SunTransit

SunTransit continuously fetches live vehicle positions from multiple transit agencies, calculates delays for each stop, and stores this data for analysis. The system powers a dashboard that lets users track real-time vehicle locations and evaluate agency performance, similar to how FlightRadar24 visualizes flights. Designed for fault tolerance, scalability, and cloud agnosticism, SunTransit can be deployed seamlessly across any cloud platform.

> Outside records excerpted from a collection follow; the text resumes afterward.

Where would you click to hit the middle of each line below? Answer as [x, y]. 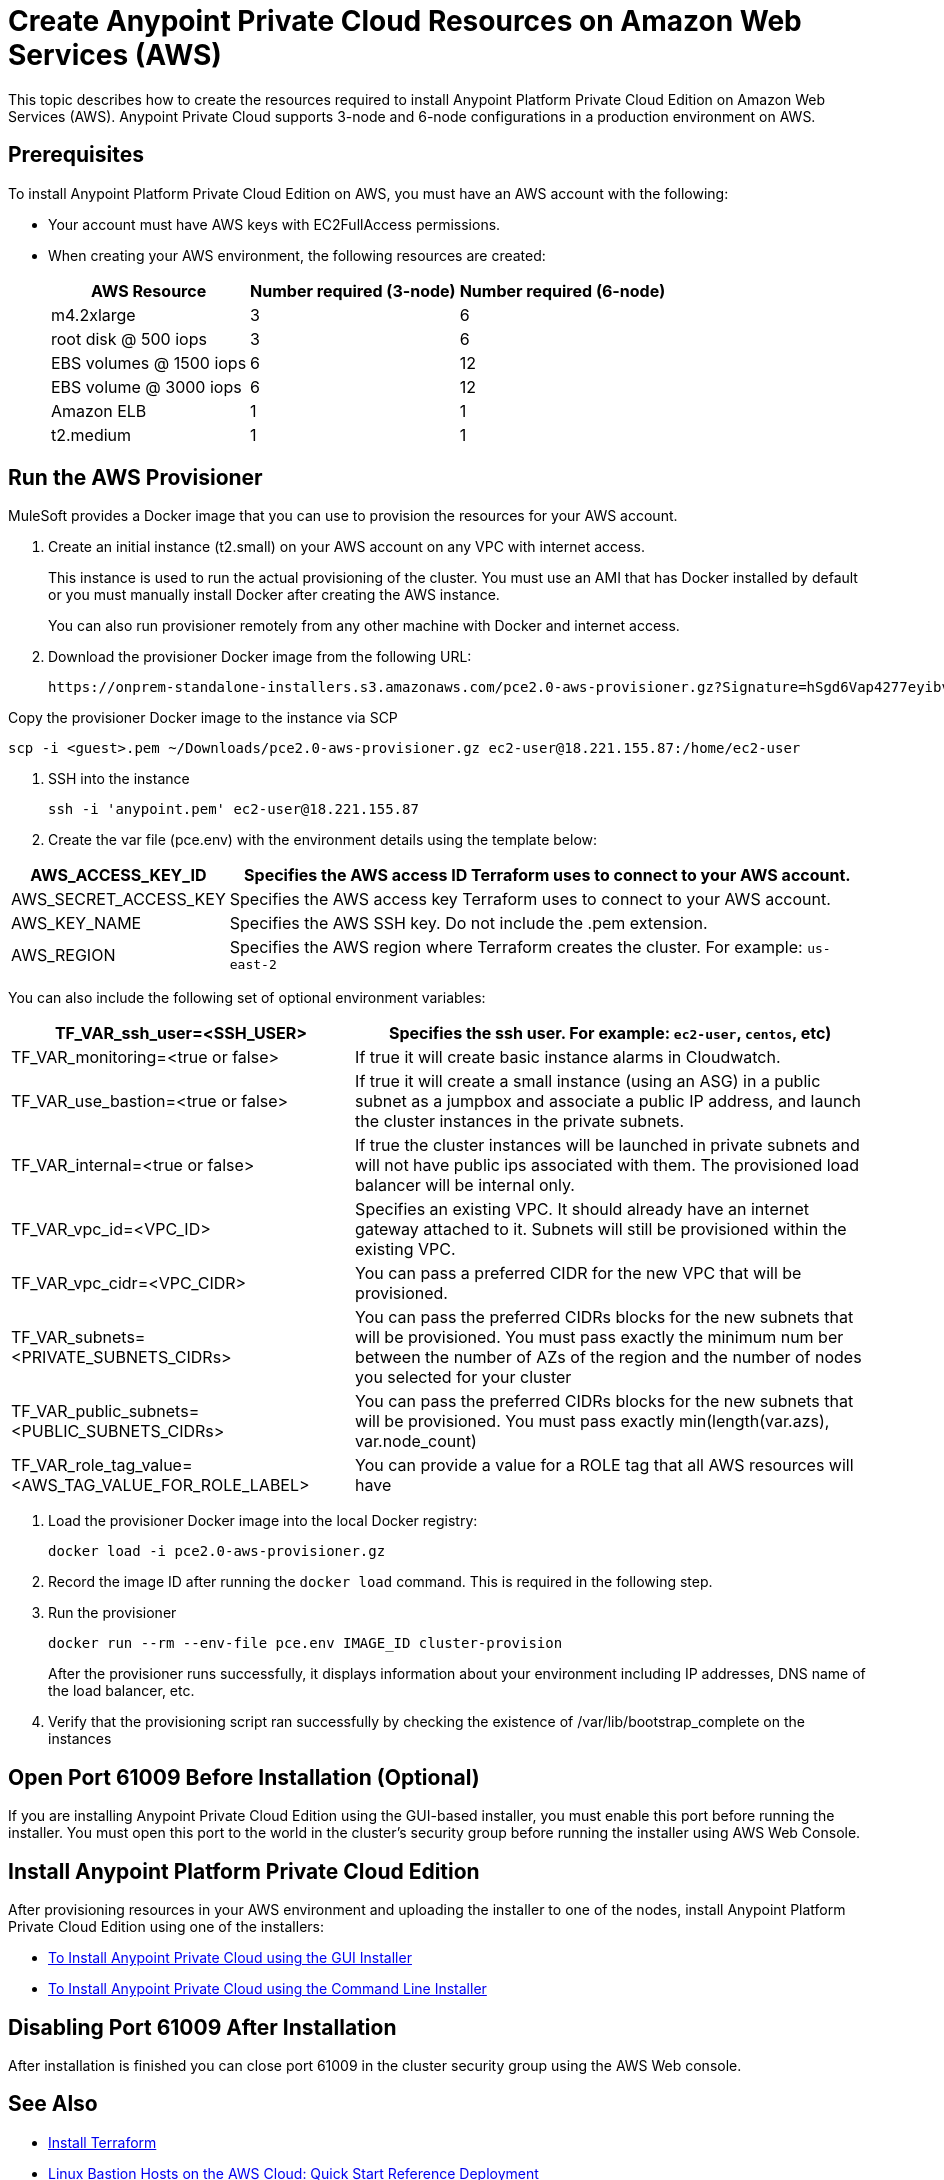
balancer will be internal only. [465, 1185]
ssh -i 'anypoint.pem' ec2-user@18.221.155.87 [233, 809]
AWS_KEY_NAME [76, 923]
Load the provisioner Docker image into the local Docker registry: [263, 1521]
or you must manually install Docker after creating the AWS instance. [274, 595]
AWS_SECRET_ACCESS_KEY [118, 899]
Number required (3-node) [353, 290]
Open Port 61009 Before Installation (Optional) [244, 1777]

Due to cost constraints, SunTransit is currently online only for fetching data from two transit agencies: Valley Metro and Massachusetts Bay Transportation Authority, as it is deployed locally to save on cloud costs.

System Walkthrough

Major Components

Kafka: Used as a message broker with one topic per transit agency. Each topic receives that agency's live vehicle positions.
Spark: Handles all data processing — one streaming job and two batch jobs — due to its scalability and distributed computing support.
Amazon S3: Stores delay records in Parquet format, partitioned by agency and date.
Redis: Holds live vehicle positions per agency with a 2-minute TTL. Used exclusively by the dashboard to render the live map.
PostgreSQL: Stores aggregated delay metrics in three tables: stops_mean_delay, route_mean_delay, and agency_mean_delay. Runs in Docker — no external database needed.

Jobs and Files

producer/producer.py Fetches GTFS-Realtime feeds from a transit agency and pushes vehicle positions to the respective Kafka topic.
spark-jobs/push_redis.py (Streaming job) Spark Structured Streaming job that reads vehicle positions from Kafka, deduplicates messages, and writes the latest position per vehicle to Redis with a 2-minute retention. Runs as a systemd service (suntransit-mbta-redis.service / suntransit-valley-metro-redis.service).
spark-jobs/batch/delay_calculator.py (Hourly batch job) Processes the last hour of Kafka messages, calculates stop-level arrival delay against the GTFS schedule, and writes results to S3 as Parquet. Triggered by batch_jobs.sh.
spark-jobs/analyze_daily_records.py (Daily batch job) Runs at 2 AM to process the previous day's S3 data. Computes mean delay per stop, route, and agency and writes aggregates to PostgreSQL. Triggered by analysis_job.sh.
spark-jobs/hourly_profile.py (Hourly profile job) Builds hour-of-day delay profiles from S3 data for use in delay prediction and trend analysis. Triggered by hourly_profile_job.sh.

Demo

Screenshots

Live Tracking
Stops + Hex Heatmap
Analytics Dashboard
Spark Master UI

Project Setup

Provisioning Cloud Resources

Only one external cloud resource is required:

S3 Bucket Used for storing Parquet files with delay data. Example: Amazon S3

PostgreSQL and Redis run as Docker containers — no external databases needed.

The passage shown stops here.